Since the early years of the 17th century, the Scottish Church had been established on the same Episcopalian basis as its English cousin, but was far more puritan, both in doctrine and practice. In 1633 King Charles I came to St Giles' to have his Scottish coronation service, using the full Anglican rites, accompanied by William Laud, his new Archbishop of Canterbury. In the years that followed he began to consider ways of introducing Anglican-style church services in Scotland. The King arranged a Commission to draw up a prayer book suitable for Scotland, and in 1637 an Edinburgh printer produced:

The BOOKE OF Common Prayer
AND Administration Of The Sacraments:
And other parts of divine Service
for the use of the CHURCH OF SCOTLAND.

These developments met with widespread opposition.

The first use of the prayer book was in St Giles' on Sunday 23 July 1637, when James Hannay, Dean of Edinburgh, began to read the Collects, part of the prescribed service, and Jenny Geddes, a market-woman or street-seller, threw her stool straight at the Minister's head. Some sources describe it as a "fald stool" or a "creepie-stool" meaning a folding stool as shown flying towards the Dean in the illustration, while others claim that it was a larger, three-legged cuttie-stool. As she hurled the stool she is reported to have yelled:
"De'il gie you colic, the wame o’ ye, fause thief; daur ye say Mass in my lug?" meaning "Devil cause you colic in your stomach, false thief: dare you say the Mass in my ear?".

This was the start of a general tumult with much of the congregation shouting abuse and throwing Bibles, stools, sticks and stones.

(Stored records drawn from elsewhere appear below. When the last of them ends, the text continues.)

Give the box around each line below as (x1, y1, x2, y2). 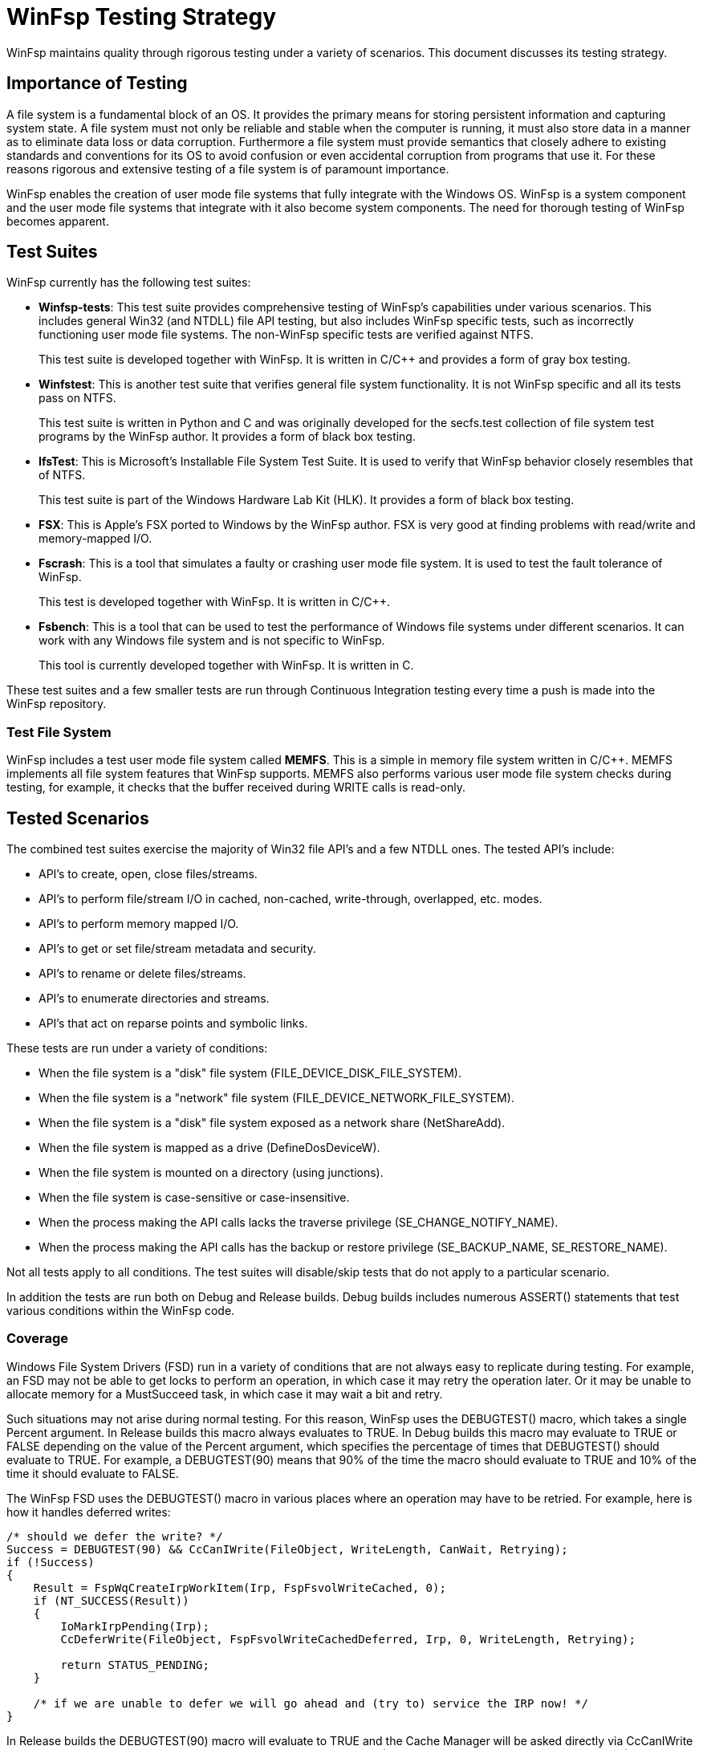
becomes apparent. (6, 214, 109, 228)
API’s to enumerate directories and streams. (39, 991, 270, 1006)
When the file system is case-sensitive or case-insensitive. (39, 1190, 350, 1205)
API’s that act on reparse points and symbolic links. (39, 1016, 308, 1031)
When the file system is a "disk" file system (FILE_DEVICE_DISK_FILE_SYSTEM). (39, 1066, 462, 1081)
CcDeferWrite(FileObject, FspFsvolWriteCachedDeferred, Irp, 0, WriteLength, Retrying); (60, 1632, 636, 1646)
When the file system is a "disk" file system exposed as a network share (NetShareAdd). (39, 1116, 506, 1130)
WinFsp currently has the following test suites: (6, 275, 251, 290)
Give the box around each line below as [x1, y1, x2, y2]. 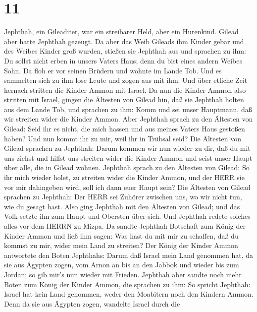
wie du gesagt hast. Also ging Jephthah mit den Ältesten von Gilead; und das [4, 201, 240, 211]
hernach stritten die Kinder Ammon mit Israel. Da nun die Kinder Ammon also [4, 84, 246, 95]
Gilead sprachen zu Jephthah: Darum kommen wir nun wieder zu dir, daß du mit [4, 143, 251, 153]
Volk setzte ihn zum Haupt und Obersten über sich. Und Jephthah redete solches [4, 211, 251, 221]
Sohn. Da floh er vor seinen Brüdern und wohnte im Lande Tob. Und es [4, 65, 222, 75]
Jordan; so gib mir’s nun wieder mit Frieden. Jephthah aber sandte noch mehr [4, 269, 242, 279]
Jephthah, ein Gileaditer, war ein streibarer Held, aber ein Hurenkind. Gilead [4, 26, 239, 37]
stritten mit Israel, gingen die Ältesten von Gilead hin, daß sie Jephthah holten [4, 94, 244, 105]
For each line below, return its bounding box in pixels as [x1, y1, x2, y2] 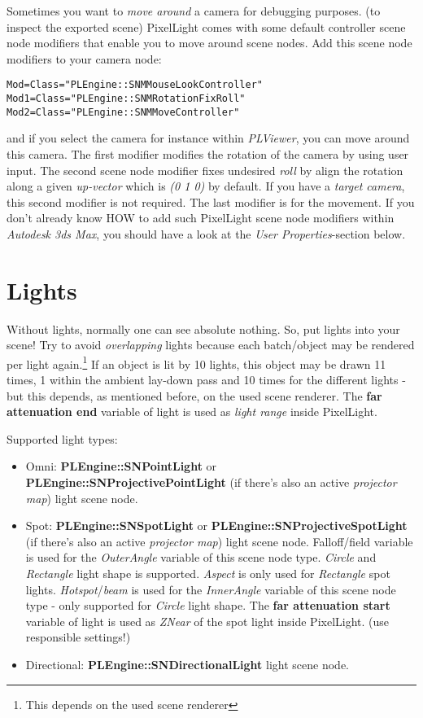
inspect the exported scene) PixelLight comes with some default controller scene [7, 18, 406, 35]
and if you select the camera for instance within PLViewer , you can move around [7, 129, 410, 147]
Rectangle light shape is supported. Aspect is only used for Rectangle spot [25, 565, 390, 581]
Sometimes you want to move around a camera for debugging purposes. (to [7, 2, 381, 19]
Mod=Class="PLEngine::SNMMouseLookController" [7, 79, 263, 91]
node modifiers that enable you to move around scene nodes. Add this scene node [7, 34, 412, 51]
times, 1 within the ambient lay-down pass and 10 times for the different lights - [7, 371, 406, 388]
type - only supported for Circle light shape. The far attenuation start [25, 597, 390, 614]
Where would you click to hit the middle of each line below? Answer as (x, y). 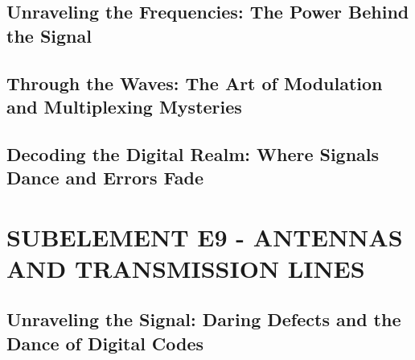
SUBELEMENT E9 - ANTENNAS (205, 236)
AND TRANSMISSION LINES (186, 268)
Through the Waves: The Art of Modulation (195, 83)
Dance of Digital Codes (105, 343)
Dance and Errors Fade (105, 178)
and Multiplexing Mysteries (124, 106)
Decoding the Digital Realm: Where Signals (193, 153)
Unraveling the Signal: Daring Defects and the (204, 319)
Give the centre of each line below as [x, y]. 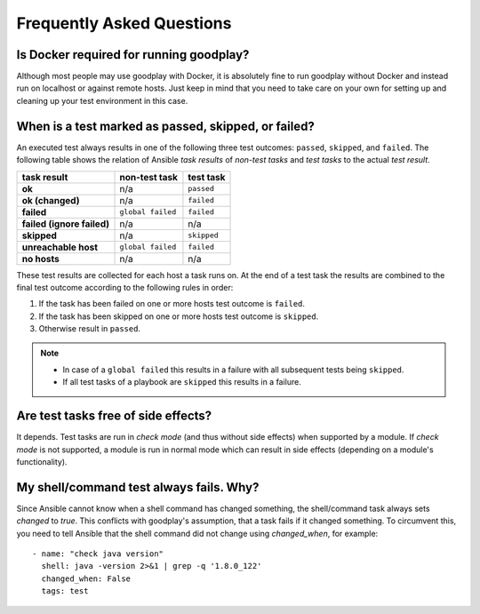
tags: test [65, 591]
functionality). [42, 461]
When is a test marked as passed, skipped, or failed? [165, 126]
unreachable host [60, 247]
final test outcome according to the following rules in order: [125, 287]
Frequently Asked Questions [124, 23]
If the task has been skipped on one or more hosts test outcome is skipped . [179, 316]
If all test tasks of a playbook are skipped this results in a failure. [182, 382]
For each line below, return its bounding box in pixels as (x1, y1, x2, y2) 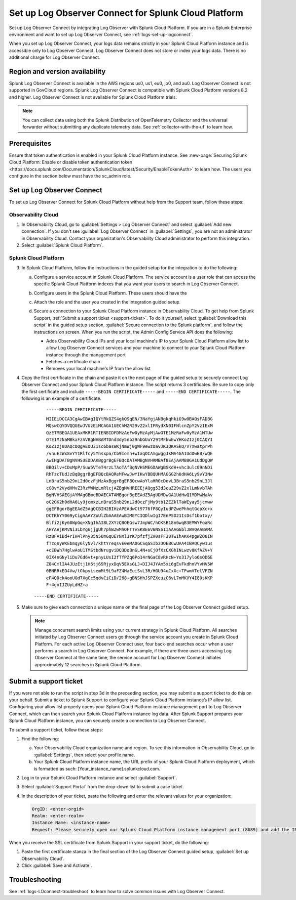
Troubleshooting (9, 875, 62, 884)
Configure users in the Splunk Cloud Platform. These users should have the (34, 290, 187, 296)
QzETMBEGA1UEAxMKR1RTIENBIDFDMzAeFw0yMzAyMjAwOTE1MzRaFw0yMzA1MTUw (46, 430, 213, 435)
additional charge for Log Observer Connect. (9, 54, 101, 60)
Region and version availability (9, 67, 106, 76)
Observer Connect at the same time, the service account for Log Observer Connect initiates (35, 655, 222, 661)
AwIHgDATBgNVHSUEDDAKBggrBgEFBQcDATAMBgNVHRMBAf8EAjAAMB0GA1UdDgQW (46, 458, 213, 463)
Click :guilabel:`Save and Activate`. (21, 862, 92, 868)
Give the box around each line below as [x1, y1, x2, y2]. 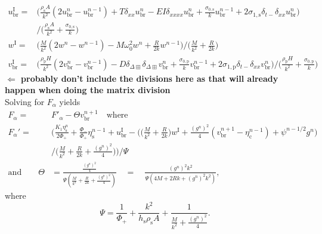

Prebble reports the phrase "Daur ye say Mass in my lug?" as being addressed to a gentleman in the congregation who murmured a dutiful response to the liturgy, getting thumped with a Bible for his pains, and describes Jenny as one of a number of "waiting-women" who were paid to arrive early and sit on their folding stools to hold a place for their patrons. The rioters were ejected by officers summoned by the Provost, but for the rest of the service hammered at the doors and threw stones at the windows.